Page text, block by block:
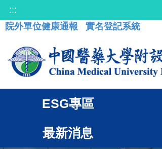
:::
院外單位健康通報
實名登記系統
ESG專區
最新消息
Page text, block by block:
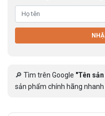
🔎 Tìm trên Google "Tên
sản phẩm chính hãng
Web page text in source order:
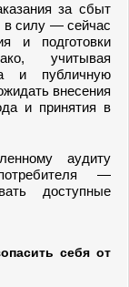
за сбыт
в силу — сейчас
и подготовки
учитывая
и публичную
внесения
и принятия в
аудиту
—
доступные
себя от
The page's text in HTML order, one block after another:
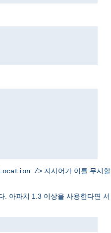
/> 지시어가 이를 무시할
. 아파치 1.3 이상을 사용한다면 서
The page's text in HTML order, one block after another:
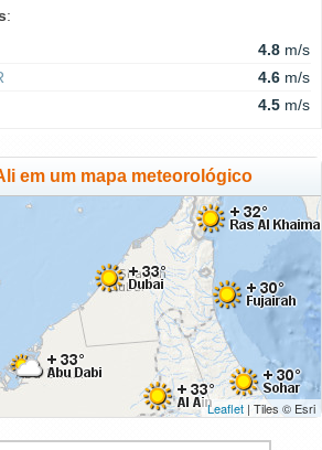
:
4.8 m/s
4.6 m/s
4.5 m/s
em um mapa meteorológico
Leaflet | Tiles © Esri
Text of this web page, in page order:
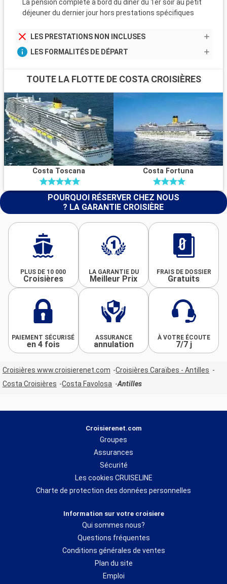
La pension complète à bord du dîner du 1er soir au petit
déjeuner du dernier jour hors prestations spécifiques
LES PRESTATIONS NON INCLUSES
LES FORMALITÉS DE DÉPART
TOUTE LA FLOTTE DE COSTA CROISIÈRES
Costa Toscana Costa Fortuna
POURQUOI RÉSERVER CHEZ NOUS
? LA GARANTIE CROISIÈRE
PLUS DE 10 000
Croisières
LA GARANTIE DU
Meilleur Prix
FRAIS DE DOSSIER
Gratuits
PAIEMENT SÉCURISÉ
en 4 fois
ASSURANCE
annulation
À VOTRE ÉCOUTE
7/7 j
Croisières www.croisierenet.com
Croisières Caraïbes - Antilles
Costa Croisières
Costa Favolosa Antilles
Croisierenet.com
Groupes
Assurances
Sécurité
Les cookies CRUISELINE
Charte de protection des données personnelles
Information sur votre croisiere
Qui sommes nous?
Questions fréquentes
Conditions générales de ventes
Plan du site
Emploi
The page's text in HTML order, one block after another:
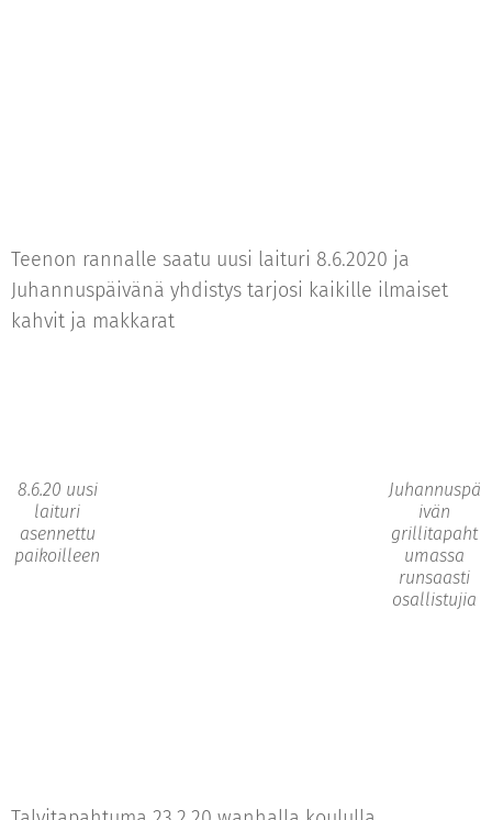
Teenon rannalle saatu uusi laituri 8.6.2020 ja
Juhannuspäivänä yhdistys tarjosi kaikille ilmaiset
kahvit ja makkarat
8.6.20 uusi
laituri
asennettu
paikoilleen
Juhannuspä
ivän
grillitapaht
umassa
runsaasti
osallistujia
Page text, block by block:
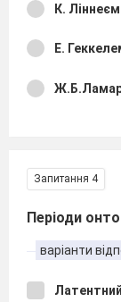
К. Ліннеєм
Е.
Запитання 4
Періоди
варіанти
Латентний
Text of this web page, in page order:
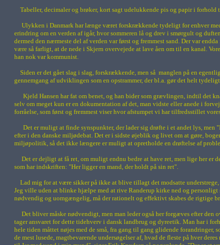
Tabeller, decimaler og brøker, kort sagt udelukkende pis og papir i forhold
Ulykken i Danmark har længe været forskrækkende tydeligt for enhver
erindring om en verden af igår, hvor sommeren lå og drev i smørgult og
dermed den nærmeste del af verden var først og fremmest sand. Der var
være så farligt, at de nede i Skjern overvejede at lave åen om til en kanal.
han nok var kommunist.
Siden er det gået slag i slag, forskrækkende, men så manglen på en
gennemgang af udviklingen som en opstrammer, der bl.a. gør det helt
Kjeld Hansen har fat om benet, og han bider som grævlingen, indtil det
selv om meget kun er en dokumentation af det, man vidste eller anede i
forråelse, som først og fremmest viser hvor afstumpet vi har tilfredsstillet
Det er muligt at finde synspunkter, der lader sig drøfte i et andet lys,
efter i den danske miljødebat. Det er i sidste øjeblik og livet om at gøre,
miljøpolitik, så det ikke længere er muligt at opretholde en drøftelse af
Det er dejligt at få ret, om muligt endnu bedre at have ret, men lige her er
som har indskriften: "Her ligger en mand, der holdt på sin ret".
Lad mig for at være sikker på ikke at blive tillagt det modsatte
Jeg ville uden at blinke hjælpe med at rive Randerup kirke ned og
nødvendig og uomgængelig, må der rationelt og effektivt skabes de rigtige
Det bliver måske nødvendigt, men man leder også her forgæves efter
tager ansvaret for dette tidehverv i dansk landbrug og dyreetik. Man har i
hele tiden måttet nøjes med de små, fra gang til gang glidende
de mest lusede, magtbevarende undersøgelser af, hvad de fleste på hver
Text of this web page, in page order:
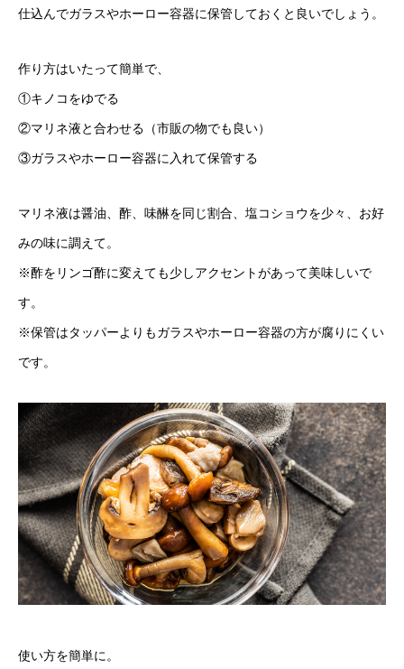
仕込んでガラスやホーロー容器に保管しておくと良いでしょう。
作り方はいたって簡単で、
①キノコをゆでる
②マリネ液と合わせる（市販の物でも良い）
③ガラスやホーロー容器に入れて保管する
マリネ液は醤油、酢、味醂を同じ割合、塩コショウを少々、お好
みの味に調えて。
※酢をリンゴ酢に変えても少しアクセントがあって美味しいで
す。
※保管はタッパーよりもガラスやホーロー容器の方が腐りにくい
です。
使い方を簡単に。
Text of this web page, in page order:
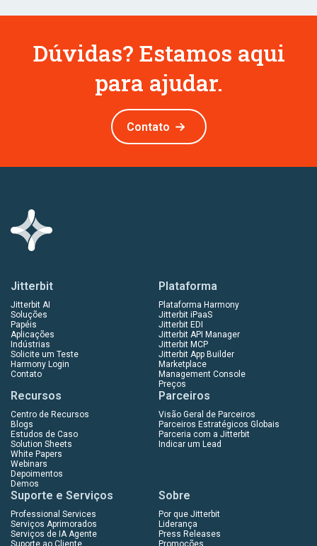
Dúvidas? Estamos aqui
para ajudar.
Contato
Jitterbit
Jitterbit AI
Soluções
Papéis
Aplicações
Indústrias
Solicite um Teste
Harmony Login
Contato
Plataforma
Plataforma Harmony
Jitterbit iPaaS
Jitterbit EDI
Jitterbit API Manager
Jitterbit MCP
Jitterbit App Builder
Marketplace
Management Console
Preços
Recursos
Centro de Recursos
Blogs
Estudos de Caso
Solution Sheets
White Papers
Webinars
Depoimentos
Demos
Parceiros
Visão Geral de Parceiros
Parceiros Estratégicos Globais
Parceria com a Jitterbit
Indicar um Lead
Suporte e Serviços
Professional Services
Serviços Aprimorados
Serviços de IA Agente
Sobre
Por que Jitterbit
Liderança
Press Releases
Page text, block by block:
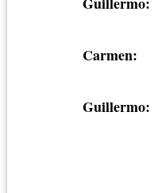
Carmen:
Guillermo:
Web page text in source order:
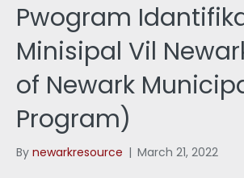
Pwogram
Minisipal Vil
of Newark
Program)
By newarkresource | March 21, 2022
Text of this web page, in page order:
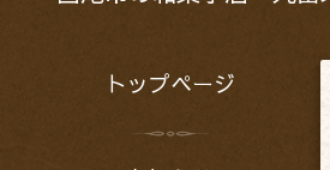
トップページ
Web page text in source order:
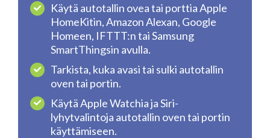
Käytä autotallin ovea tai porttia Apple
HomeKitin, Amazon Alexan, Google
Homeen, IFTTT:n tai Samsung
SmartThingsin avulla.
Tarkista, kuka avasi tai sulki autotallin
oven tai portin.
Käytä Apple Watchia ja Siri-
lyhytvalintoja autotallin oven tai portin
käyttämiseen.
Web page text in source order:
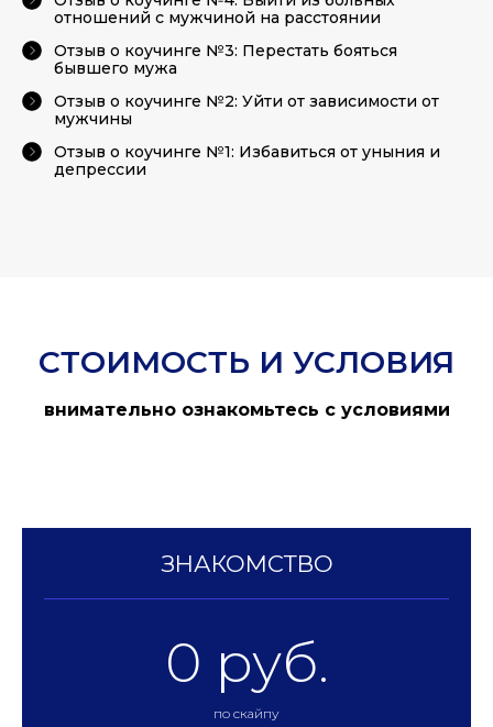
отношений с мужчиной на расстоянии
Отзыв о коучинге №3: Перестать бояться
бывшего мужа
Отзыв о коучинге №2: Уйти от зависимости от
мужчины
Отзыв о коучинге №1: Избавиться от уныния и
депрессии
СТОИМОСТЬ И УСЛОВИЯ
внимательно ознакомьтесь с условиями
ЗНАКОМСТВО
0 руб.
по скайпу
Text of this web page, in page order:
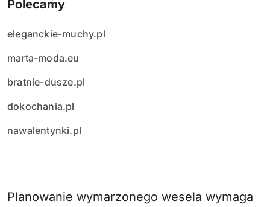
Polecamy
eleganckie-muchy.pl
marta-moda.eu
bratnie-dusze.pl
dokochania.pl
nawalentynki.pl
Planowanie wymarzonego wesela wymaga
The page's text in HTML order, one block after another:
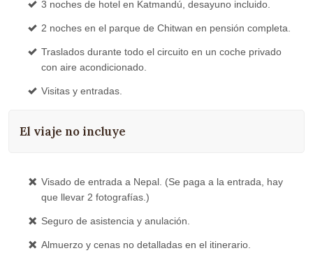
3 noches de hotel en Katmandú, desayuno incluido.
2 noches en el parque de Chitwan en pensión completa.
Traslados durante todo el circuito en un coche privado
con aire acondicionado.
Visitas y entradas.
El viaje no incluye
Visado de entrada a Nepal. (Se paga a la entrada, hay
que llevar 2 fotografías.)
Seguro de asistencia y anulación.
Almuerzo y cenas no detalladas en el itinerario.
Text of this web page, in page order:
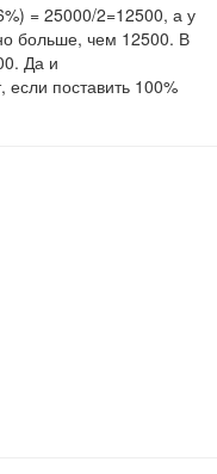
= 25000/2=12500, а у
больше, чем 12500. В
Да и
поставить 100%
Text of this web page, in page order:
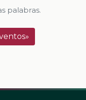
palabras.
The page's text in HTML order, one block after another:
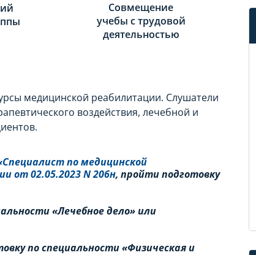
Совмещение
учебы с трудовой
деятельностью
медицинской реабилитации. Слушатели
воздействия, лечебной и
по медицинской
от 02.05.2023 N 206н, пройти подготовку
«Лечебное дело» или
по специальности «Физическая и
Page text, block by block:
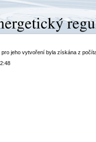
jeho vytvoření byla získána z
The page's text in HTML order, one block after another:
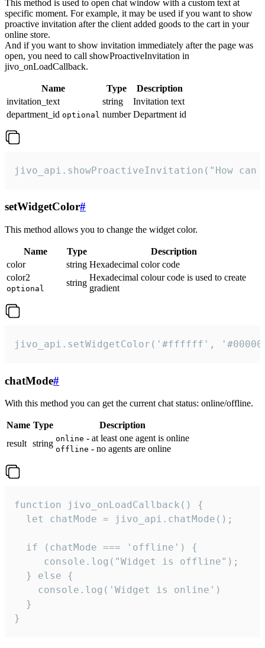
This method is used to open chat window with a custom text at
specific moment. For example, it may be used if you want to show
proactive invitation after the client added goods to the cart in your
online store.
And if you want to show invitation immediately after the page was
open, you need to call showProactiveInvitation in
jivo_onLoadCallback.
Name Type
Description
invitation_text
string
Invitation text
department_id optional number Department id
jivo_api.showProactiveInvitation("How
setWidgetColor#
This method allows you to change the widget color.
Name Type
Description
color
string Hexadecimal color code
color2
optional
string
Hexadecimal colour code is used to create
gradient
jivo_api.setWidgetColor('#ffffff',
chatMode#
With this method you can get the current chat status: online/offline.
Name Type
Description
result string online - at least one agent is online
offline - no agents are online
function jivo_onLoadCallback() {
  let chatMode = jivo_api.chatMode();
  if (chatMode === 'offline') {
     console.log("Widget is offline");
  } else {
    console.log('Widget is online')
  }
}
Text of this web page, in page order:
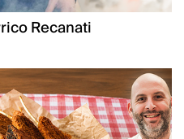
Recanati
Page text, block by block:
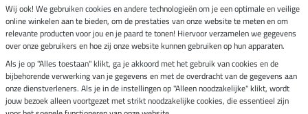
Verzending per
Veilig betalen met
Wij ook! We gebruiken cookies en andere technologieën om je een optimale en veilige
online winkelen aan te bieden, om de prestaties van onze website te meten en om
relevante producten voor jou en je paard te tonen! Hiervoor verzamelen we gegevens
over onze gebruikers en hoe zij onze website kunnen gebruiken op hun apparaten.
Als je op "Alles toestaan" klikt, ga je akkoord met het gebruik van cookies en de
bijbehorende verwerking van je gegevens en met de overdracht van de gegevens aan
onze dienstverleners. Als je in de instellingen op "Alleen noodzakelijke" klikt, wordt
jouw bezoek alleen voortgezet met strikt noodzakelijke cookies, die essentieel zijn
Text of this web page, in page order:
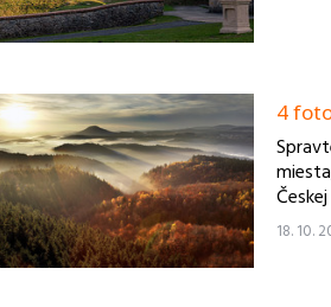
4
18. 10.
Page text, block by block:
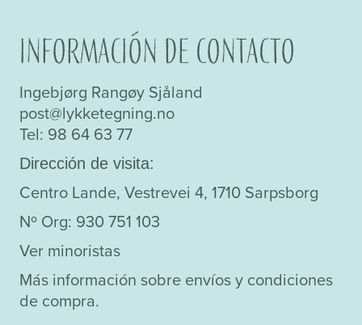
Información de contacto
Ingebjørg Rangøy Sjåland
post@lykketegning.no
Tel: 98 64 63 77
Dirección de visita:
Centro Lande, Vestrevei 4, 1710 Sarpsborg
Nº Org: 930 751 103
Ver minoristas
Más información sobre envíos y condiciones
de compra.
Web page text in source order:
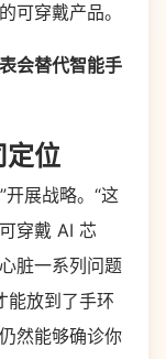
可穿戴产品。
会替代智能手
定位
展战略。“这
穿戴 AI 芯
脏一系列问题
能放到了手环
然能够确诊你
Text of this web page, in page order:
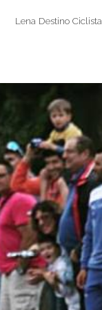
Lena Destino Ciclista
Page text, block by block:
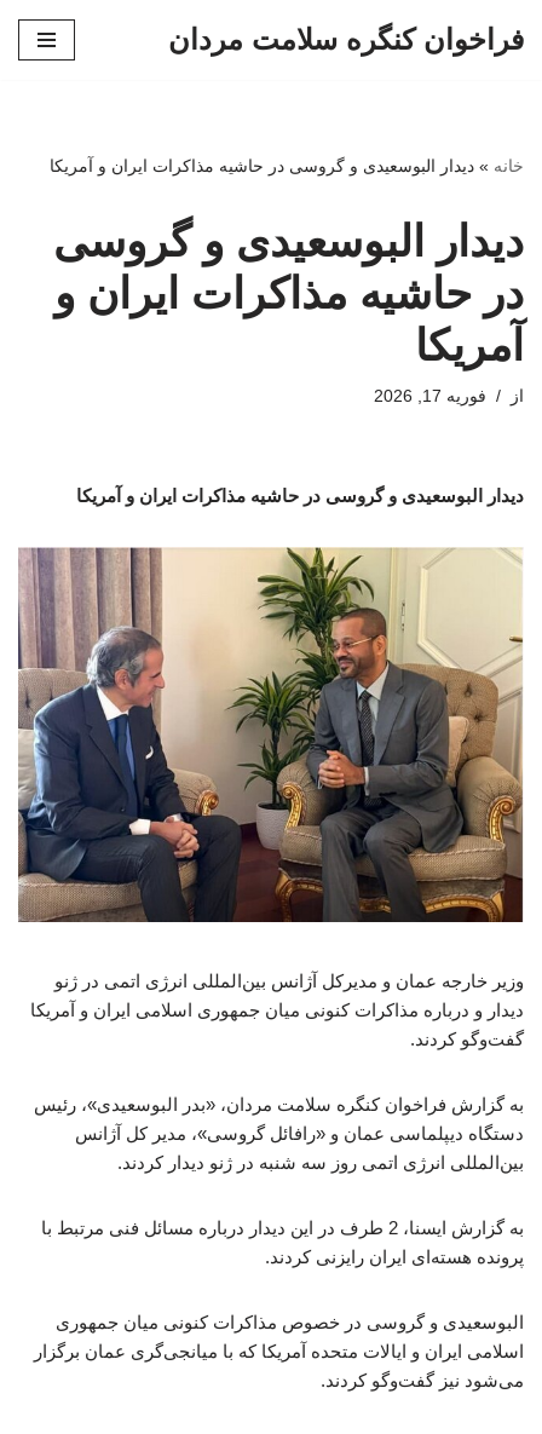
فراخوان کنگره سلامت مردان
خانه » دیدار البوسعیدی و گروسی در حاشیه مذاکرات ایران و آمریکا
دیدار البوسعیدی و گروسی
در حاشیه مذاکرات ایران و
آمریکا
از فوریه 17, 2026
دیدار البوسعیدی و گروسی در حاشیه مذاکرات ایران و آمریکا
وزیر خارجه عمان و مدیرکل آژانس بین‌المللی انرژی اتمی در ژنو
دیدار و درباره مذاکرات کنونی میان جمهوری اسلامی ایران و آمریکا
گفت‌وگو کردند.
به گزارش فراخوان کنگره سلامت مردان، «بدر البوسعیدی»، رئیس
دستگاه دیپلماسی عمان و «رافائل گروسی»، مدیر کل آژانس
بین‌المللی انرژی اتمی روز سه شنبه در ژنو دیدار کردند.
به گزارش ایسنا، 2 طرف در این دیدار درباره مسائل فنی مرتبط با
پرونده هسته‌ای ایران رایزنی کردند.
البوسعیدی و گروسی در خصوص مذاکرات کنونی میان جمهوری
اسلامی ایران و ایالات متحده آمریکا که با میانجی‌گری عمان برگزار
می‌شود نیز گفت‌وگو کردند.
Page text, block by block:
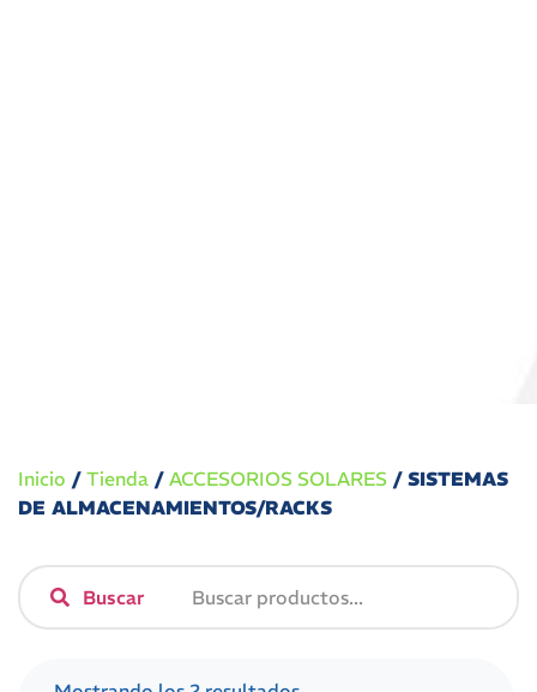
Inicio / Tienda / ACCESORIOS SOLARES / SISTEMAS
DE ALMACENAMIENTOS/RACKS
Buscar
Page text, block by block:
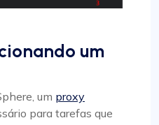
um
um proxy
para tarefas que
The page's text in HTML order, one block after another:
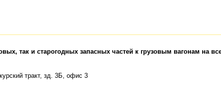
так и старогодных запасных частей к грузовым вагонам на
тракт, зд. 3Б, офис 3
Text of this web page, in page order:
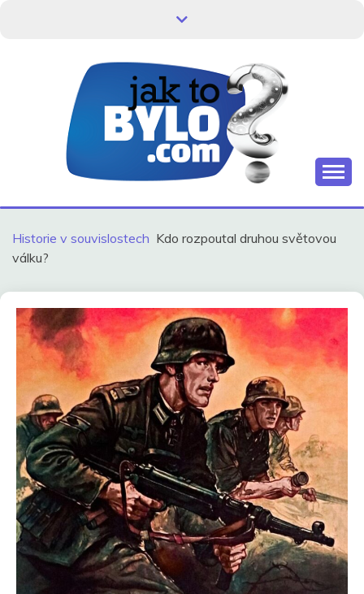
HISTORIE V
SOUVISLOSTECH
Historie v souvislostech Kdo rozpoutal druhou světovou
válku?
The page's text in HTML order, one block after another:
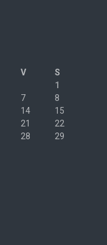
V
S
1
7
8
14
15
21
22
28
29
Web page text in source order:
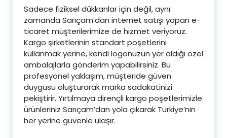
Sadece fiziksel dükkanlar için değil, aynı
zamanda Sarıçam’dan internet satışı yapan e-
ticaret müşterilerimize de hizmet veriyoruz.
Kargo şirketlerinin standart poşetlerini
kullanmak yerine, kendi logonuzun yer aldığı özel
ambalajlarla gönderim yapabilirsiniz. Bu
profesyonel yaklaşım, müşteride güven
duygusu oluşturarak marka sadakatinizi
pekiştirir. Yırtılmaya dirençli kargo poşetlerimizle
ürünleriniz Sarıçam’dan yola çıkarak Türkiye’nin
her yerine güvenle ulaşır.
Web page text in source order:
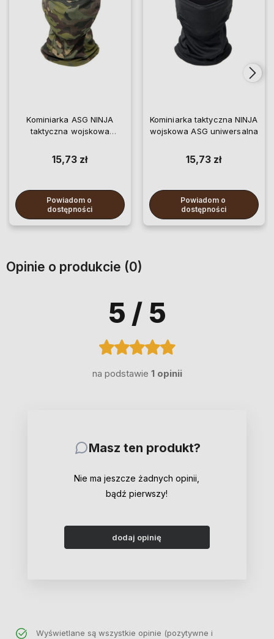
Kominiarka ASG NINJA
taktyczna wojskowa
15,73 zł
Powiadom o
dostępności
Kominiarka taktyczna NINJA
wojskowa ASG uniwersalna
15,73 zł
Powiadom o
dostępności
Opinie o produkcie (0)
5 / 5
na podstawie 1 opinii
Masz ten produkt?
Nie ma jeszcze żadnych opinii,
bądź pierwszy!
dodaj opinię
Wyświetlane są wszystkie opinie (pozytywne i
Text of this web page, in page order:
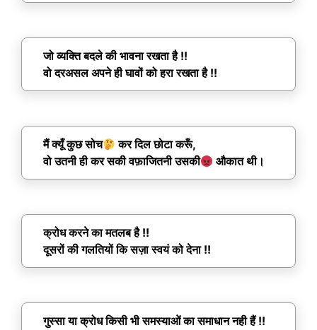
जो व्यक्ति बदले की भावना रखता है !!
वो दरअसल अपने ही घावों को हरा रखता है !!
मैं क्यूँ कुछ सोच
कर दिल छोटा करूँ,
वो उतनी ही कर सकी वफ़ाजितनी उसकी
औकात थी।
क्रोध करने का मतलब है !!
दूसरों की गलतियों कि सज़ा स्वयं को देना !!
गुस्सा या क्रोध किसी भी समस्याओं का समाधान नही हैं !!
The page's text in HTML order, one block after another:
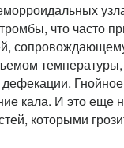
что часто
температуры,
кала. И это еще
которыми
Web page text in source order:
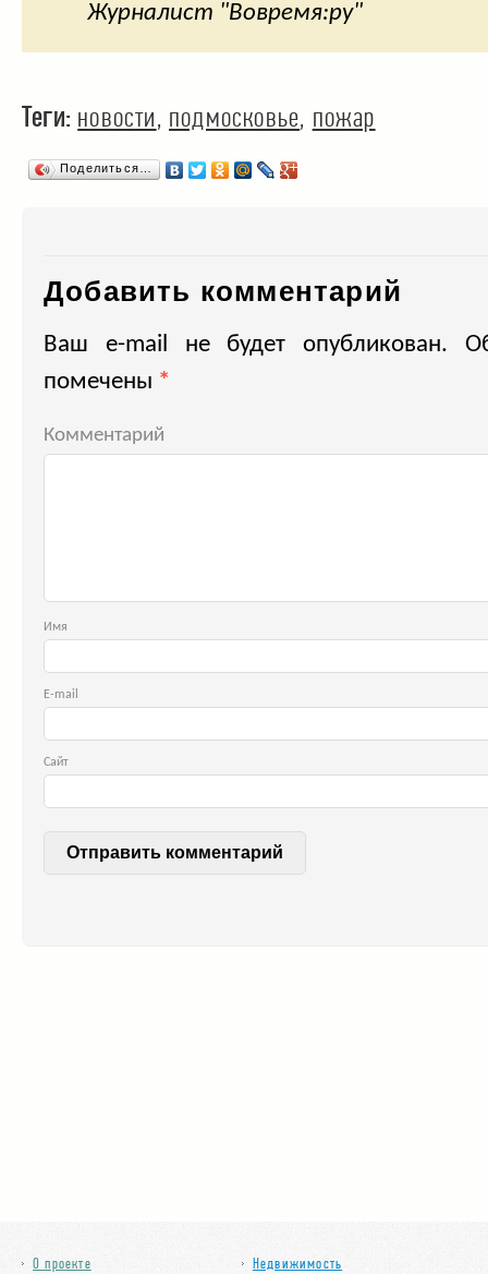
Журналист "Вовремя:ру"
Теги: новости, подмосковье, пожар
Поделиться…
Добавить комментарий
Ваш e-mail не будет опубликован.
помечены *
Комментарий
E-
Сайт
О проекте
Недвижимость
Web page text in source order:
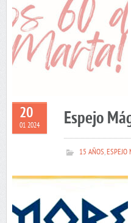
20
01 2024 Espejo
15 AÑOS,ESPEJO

= = = = =

Return only the stretch above from the line containing "می‌شود نیز گفت‌وگو کردند." through the line containing "profesyonel yaklaşım, müşteride güven", word for word and without pictures.

می‌شود نیز گفت‌وگو کردند.
Page text, block by block:
Inicio / Tienda / ACCESORIOS SOLARES / SISTEMAS
DE ALMACENAMIENTOS/RACKS
Buscar
Page text, block by block:
um
um proxy
para tarefas que
The page's text in HTML order, one block after another:
так и старогодных запасных частей к грузовым вагонам на
тракт, зд. 3Б, офис 3
Text of this web page, in page order:
HISTORIE V
SOUVISLOSTECH
Historie v souvislostech Kdo rozpoutal druhou světovou
válku?
The page's text in HTML order, one block after another:
V
S
1
7
8
14
15
21
22
28
29
Web page text in source order:
Sadece fiziksel dükkanlar için değil, aynı
zamanda Sarıçam’dan internet satışı yapan e-
ticaret müşterilerimize de hizmet veriyoruz.
Kargo şirketlerinin standart poşetlerini
kullanmak yerine, kendi logonuzun yer aldığı özel
ambalajlarla gönderim yapabilirsiniz. Bu
profesyonel yaklaşım, müşteride güven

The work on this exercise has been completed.